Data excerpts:
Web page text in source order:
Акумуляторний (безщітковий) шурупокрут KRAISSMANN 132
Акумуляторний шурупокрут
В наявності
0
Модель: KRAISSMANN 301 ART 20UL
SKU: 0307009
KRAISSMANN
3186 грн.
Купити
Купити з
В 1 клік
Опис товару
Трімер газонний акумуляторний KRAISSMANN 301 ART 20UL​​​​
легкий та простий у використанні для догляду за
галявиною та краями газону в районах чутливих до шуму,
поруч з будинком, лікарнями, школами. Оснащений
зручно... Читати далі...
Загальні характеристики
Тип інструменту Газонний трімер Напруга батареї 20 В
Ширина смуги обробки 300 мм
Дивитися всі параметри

Exercise aim –
In the entries above, copy the lines from the one that contains "легкий та простий" through the last line, exactly as they appear.

Your response –
легкий та простий у використанні для догляду за
галявиною та краями газону в районах чутливих до шуму,
поруч з будинком, лікарнями, школами. Оснащений
зручно... Читати далі...
Загальні характеристики
Тип інструменту Газонний трімер Напруга батареї 20 В
Ширина смуги обробки 300 мм
Дивитися всі параметри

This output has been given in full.